What are the main drivers of these cost reductions?
Most of the reductions in the US have been the result of falling equipment costs, according to David Frankel, Dickon Pinner and Ken Ostrowski, writing in McKinsey Quarterly in April 2014. For example, module costs fell by nearly 30 percent per year between 2008 and 2013. Reductions in ‘soft costs’, such as installation, maintenance, financing etc. could be even greater. The three authors note that financing, customer acquisition, regulatory incentives, and approvals account for about half the cost of residential solar installation in the US. A paper published by Lawrence Berkeley National Laboratory (LBNL) noted that the 2013-2014 fall in costs was almost entirely due to soft costs including marketing, system design, permitting and inspection aided by information technology improvements.

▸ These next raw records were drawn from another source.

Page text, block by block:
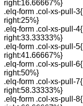
right:16.66667%}
.elq-form .col-xs-pull-3{
right:25%}
.elq-form .col-xs-pull-4{
right:33.33333%}
.elq-form .col-xs-pull-5{
right:41.66667%}
.elq-form .col-xs-pull-6{
right:50%}
.elq-form .col-xs-pull-7{
right:58.33333%}
.elq-form .col-xs-pull-8{
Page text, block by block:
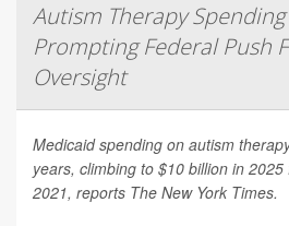
Autism Therapy
Prompting Federal Push
Oversight
Medicaid spending on autism
years, climbing to $10 billion in
2021, reports The New York Times.
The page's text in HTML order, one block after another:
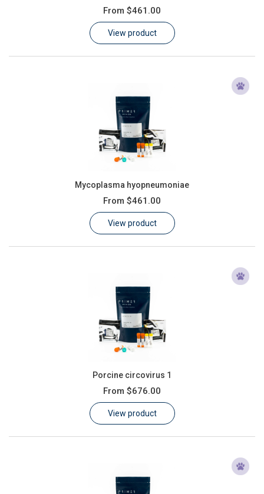
From $461.00
View product
Mycoplasma hyopneumoniae
From $461.00
View product
Porcine circovirus 1
From $676.00
View product
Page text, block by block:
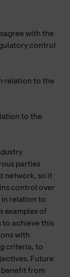
with the
control
relation to the
to the
parties
network, so it
control over
in relation to
examples of
to achieve this
with
criteria, to
Future
benefit from
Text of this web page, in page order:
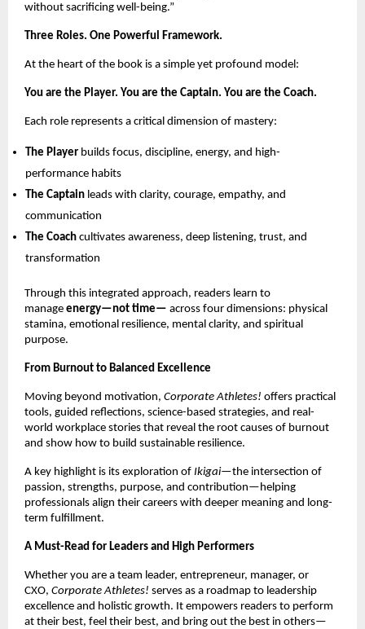
without sacrificing well-being.”
Three Roles. One Powerful Framework.
At the heart of the book is a simple yet profound model:
You are the Player. You are the Captain. You are the Coach.
Each role represents a critical dimension of mastery:
The Player builds focus, discipline, energy, and high-
performance habits
The Captain leads with clarity, courage, empathy, and
communication
The Coach cultivates awareness, deep listening, trust, and
transformation
Through this integrated approach, readers learn to
manage energy—not time— across four dimensions: physical
stamina, emotional resilience, mental clarity, and spiritual
purpose.
From Burnout to Balanced Excellence
Moving beyond motivation, Corporate Athletes! offers practical
tools, guided reflections, science-based strategies, and real-
world workplace stories that reveal the root causes of burnout
and show how to build sustainable resilience.
A key highlight is its exploration of Ikigai—the intersection of
passion, strengths, purpose, and contribution—helping
professionals align their careers with deeper meaning and long-
term fulfillment.
A Must-Read for Leaders and High Performers
Whether you are a team leader, entrepreneur, manager, or
CXO, Corporate Athletes! serves as a roadmap to leadership
excellence and holistic growth. It empowers readers to perform
at their best, feel their best, and bring out the best in others—
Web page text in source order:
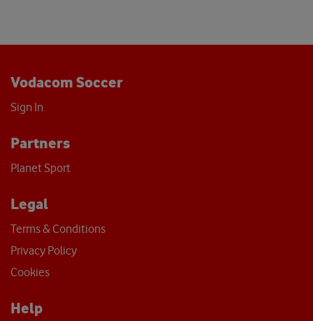
Vodacom Soccer
Sign In
Partners
Planet Sport
Legal
Terms & Conditions
Privacy Policy
Cookies
Help
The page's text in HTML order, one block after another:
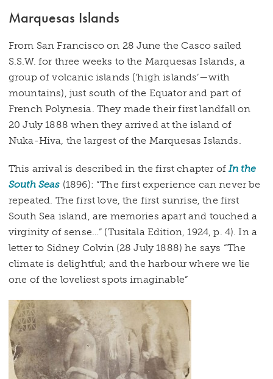
Marquesas Islands
From San Francisco on 28 June the Casco sailed
S.S.W. for three weeks to the Marquesas Islands, a
group of volcanic islands (‘high islands’—with
mountains), just south of the Equator and part of
French Polynesia. They made their first landfall on
20 July 1888 when they arrived at the island of
Nuka-Hiva, the largest of the Marquesas Islands.
This arrival is described in the first chapter of In the
South Seas (1896): “The first experience can never be
repeated. The first love, the first sunrise, the first
South Sea island, are memories apart and touched a
virginity of sense…” (Tusitala Edition, 1924, p. 4). In a
letter to Sidney Colvin (28 July 1888) he says “The
climate is delightful; and the harbour where we lie
one of the loveliest spots imaginable”
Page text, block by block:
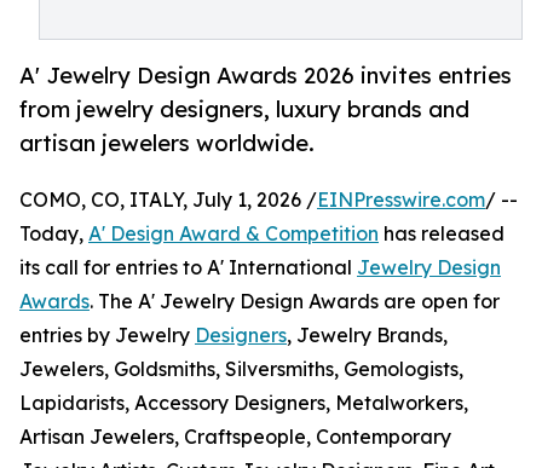
A' Jewelry Design Awards 2026 invites entries
from jewelry designers, luxury brands and
artisan jewelers worldwide.
COMO, CO, ITALY, July 1, 2026 /EINPresswire.com/ --
Today, A' Design Award & Competition has released
its call for entries to A' International Jewelry Design
Awards. The A' Jewelry Design Awards are open for
entries by Jewelry Designers, Jewelry Brands,
Jewelers, Goldsmiths, Silversmiths, Gemologists,
Lapidarists, Accessory Designers, Metalworkers,
Artisan Jewelers, Craftspeople, Contemporary
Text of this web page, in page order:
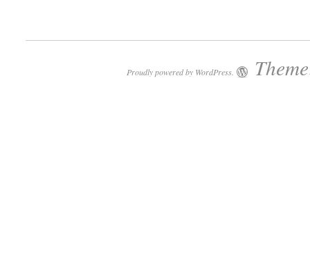
Proudly powered by WordPress.

[Image source: Jeremy Levine, Flickr]
However, it’s not just in the west that renewable energy prices are likely to continue to fall, given that China is also now investing heavily in renewables and Japan is attempting to replace much of its nuclear infrastructure. Saudi Arabia is also aiming to install large amounts of solar by 2032 while in Africa and India solar is replacing diesel and providing power to areas that have previously been without any power at all.

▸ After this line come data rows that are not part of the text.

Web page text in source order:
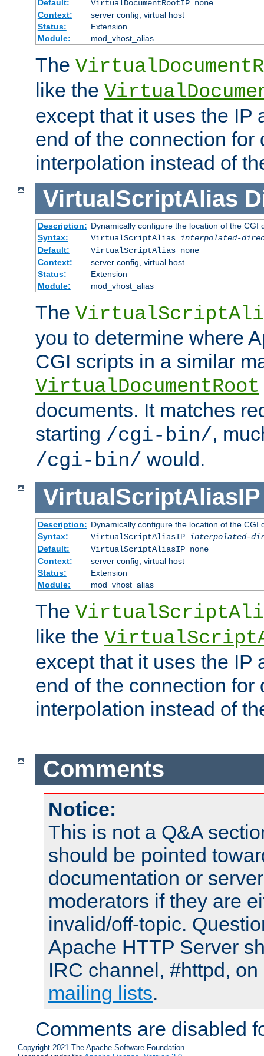
Default:
VirtualDocumentRootIP none
Context:
server config, virtual host
Status:
Extension
Module:
mod_vhost_alias
The
like the
except that it uses the IP
end of the connection for
interpolation instead of
VirtualScriptAlias
Description: Dynamically configure the location of the CGI
Syntax:
VirtualScriptAlias interpolated-
Default:
VirtualScriptAlias none
Context:
server config, virtual host
Status:
Extension
Module:
mod_vhost_alias
The
you to determine where
CGI scripts in a similar
VirtualDocumentRoot
documents. It matches
starting /cgi-bin/,
/cgi-bin/ would.
VirtualScriptAliasIP
Description: Dynamically configure the location of the CGI
Syntax:
VirtualScriptAliasIP interpolated-
Default:
VirtualScriptAliasIP none
Context:
server config, virtual host
Status:
Extension
Module:
mod_vhost_alias
The
like the
except that it uses the IP
end of the connection for
interpolation instead of
Comments
Notice:
This is not a Q&A
should be pointed
documentation or
moderators if they are
invalid/off-topic.
Apache HTTP Server
IRC channel, #httpd,
mailing lists.
Comments are disabled
Copyright 2021 The Apache Software Foundation.
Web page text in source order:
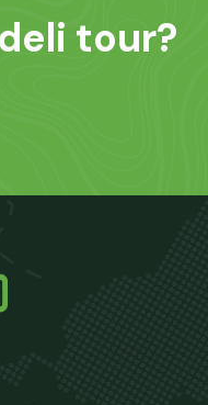
tour?
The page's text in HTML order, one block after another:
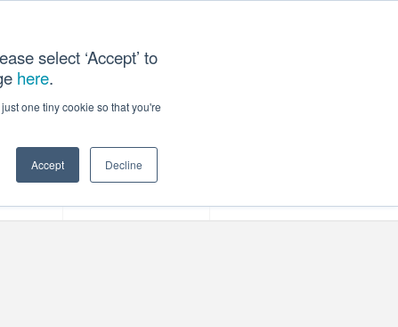
select ‘Accept’ to
here.
one tiny cookie so that you're
Accept Decline
US
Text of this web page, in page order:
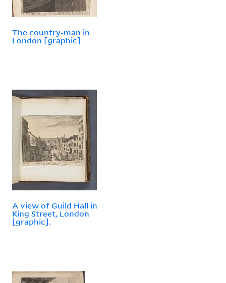
The country-man in
London [graphic]
A view of Guild Hall in
King Street, London
[graphic].
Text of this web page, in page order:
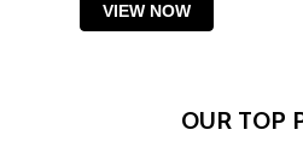
VIEW NOW
OUR TOP
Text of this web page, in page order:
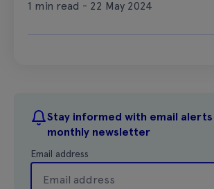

According to Deutsche Bank, the total costs for leading Chinese modules have fallen from $1.31 a watt in 2011 to around $0.50/W in 2014, primarily due to cost reductions in processing, polysilicon and an improvement in conversion efficiencies. The company also believes that further price reductions will occur in response to improvements in scale and operating efficiencies. Polysilicon used to be the major cost component in solar pricing but now only represents 10 to 11 cents per watt. SunEdison believes that a panel cost of $0.40 per watt is achievable by the end of 2016 while many Chinese Tier 1 manufacturers are already achieving $0.50 per watt. This could enable manufacturers to achieve a 20 percent gross profit margin.

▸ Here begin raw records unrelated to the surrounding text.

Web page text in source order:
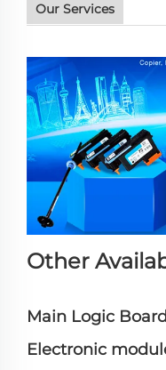
Our Services
Other
Main Logic Board
Electronic
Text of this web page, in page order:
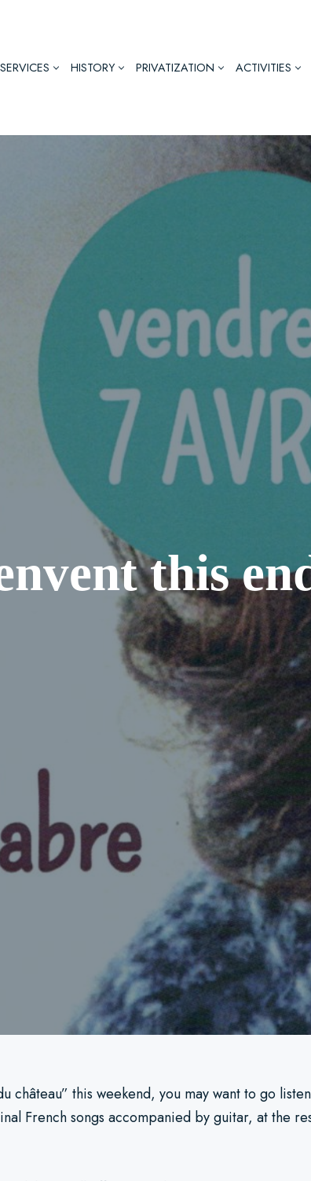
SERVICES HISTORY PRIVATIZATION ACTIVITIES
this
château” this weekend, you may want to go
French songs accompanied by guitar, at the
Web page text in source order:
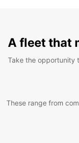
A fleet that
Take the opportunity
These range from
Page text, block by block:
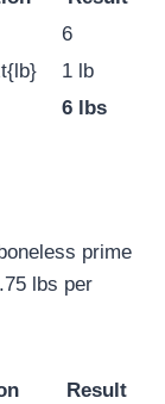
6
1 lb
6 lbs
prime
lbs per
Result
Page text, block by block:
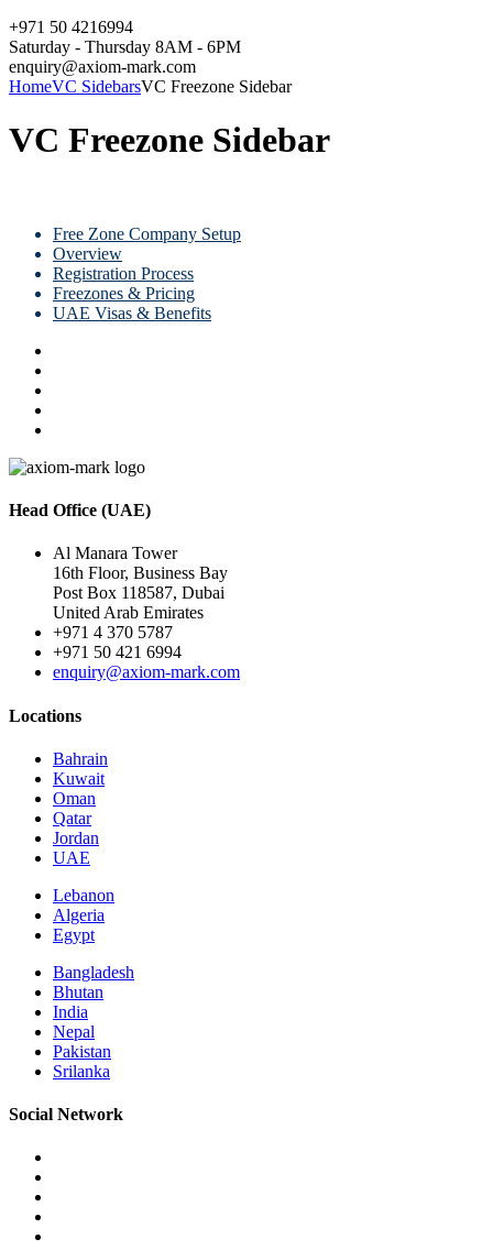
+971 50 4216994
Saturday - Thursday 8AM - 6PM
enquiry@axiom-mark.com
HomeVC SidebarsVC Freezone Sidebar
VC Freezone Sidebar
Free Zone Company Setup
Overview
Registration Process
Freezones & Pricing
UAE Visas & Benefits
Head Office (UAE)
Al Manara Tower
16th Floor, Business Bay
Post Box 118587, Dubai
United Arab Emirates
+971 4 370 5787
+971 50 421 6994
enquiry@axiom-mark.com
Locations
Bahrain
Kuwait
Oman
Qatar
Jordan
UAE
Lebanon
Algeria
Egypt
Bangladesh
Bhutan
India
Nepal
Pakistan
Srilanka
Social Network
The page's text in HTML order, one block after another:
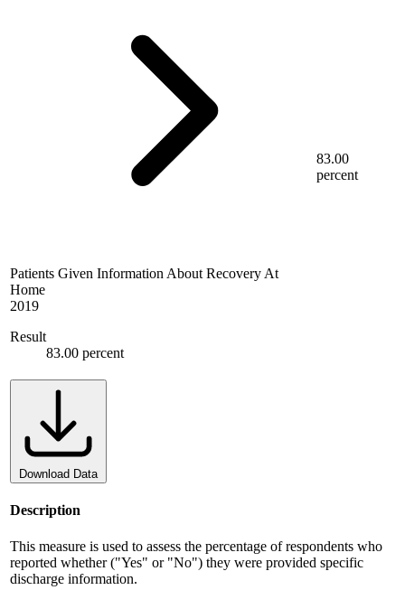
Patients Given Information About Recovery At
Home
2019
Result
83.00 percent
83.00
percent
Download Data
Description
This measure is used to assess the percentage of respondents who
reported whether ("Yes" or "No") they were provided specific
discharge information.
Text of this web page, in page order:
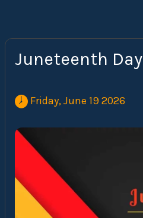
Juneteenth Day
Friday, June 19 2026

Alongside the fall in panel prices, inverter prices are also falling, typically by about 10 to 15 percent per year according to Deutsche Bank. Larger solar installers are now achieving $0.25 per watt with cost reductions in components and production efficiencies helping to drive forward savings in manufacturing.
Balance of System costs fell rapidly between 2007 and 2014, according to a report by Greentech Media (GTM), achieving between 39 and 64 percent. Balance of System (BOS) consists of the components of a PV system other than the panels themselves, including wiring, mounting system, inverters, battery banks and battery charger etc. However, module cost reductions are outpacing BOS, which still accounts for 77 percent of total installation costs, an increase from 2007 when they represented about 58 percent.
All this is good news for the sector and for the planet. Solar is already the most popular renewable energy technology in many countries and if costs keep falling, which they look like they are sure to do, the rate of uptake will again increase.